= Beginning of Section =

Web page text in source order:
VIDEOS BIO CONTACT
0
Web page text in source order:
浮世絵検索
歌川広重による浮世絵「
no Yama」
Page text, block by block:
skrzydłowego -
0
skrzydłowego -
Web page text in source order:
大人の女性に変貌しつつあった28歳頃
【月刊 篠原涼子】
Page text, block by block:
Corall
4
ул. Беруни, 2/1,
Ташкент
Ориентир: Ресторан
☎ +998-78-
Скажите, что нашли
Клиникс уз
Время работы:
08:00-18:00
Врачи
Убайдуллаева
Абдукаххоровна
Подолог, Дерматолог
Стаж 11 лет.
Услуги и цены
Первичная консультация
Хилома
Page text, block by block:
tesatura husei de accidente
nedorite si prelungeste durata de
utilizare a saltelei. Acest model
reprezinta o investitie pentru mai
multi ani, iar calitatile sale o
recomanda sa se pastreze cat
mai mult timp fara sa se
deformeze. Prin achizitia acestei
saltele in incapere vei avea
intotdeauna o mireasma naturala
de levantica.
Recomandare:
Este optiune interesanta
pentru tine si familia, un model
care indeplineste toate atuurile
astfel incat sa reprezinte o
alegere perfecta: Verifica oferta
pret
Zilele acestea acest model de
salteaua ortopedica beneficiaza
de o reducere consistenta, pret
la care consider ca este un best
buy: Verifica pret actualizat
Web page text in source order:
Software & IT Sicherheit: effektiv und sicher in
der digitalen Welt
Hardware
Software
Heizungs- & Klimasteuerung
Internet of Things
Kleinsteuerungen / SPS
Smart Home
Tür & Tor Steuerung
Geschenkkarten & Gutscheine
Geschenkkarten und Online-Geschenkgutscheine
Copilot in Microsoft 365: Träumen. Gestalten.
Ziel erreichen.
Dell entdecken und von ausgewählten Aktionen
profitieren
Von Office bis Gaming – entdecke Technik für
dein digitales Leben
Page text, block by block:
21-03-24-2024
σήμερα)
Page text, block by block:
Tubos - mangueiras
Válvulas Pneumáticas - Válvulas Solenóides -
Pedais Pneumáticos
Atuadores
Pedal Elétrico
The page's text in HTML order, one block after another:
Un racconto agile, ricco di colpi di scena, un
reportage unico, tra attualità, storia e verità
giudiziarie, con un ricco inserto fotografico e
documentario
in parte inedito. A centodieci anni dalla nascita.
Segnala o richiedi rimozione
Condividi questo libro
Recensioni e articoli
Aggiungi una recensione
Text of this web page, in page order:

= End of Section =

• _What is being asked_
Exact reproduction of the whole material is the required answer.

• _Worked solution_
Web page text in source order:
VIDEOS BIO CONTACT
0
Web page text in source order:
浮世絵検索
歌川広重による浮世絵「
no Yama」
Page text, block by block:
skrzydłowego -
0
skrzydłowego -
Web page text in source order:
大人の女性に変貌しつつあった28歳頃
【月刊 篠原涼子】
Page text, block by block:
Corall
4
ул. Беруни, 2/1,
Ташкент
Ориентир: Ресторан
☎ +998-78-
Скажите, что нашли
Клиникс уз
Время работы:
08:00-18:00
Врачи
Убайдуллаева
Абдукаххоровна
Подолог, Дерматолог
Стаж 11 лет.
Услуги и цены
Первичная консультация
Хилома
Page text, block by block:
tesatura husei de accidente
nedorite si prelungeste durata de
utilizare a saltelei. Acest model
reprezinta o investitie pentru mai
multi ani, iar calitatile sale o
recomanda sa se pastreze cat
mai mult timp fara sa se
deformeze. Prin achizitia acestei
saltele in incapere vei avea
intotdeauna o mireasma naturala
de levantica.
Recomandare:
Este optiune interesanta
pentru tine si familia, un model
care indeplineste toate atuurile
astfel incat sa reprezinte o
alegere perfecta: Verifica oferta
pret
Zilele acestea acest model de
salteaua ortopedica beneficiaza
de o reducere consistenta, pret
la care consider ca este un best
buy: Verifica pret actualizat
Web page text in source order:
Software & IT Sicherheit: effektiv und sicher in
der digitalen Welt
Hardware
Software
Heizungs- & Klimasteuerung
Internet of Things
Kleinsteuerungen / SPS
Smart Home
Tür & Tor Steuerung
Geschenkkarten & Gutscheine
Geschenkkarten und Online-Geschenkgutscheine
Copilot in Microsoft 365: Träumen. Gestalten.
Ziel erreichen.
Dell entdecken und von ausgewählten Aktionen
profitieren
Von Office bis Gaming – entdecke Technik für
dein digitales Leben
Page text, block by block:
21-03-24-2024
σήμερα)
Page text, block by block:
Tubos - mangueiras
Válvulas Pneumáticas - Válvulas Solenóides -
Pedais Pneumáticos
Atuadores
Pedal Elétrico
The page's text in HTML order, one block after another:
Un racconto agile, ricco di colpi di scena, un
reportage unico, tra attualità, storia e verità
giudiziarie, con un ricco inserto fotografico e
documentario
in parte inedito. A centodieci anni dalla nascita.
Segnala o richiedi rimozione
Condividi questo libro
Recensioni e articoli
Aggiungi una recensione
Text of this web page, in page order:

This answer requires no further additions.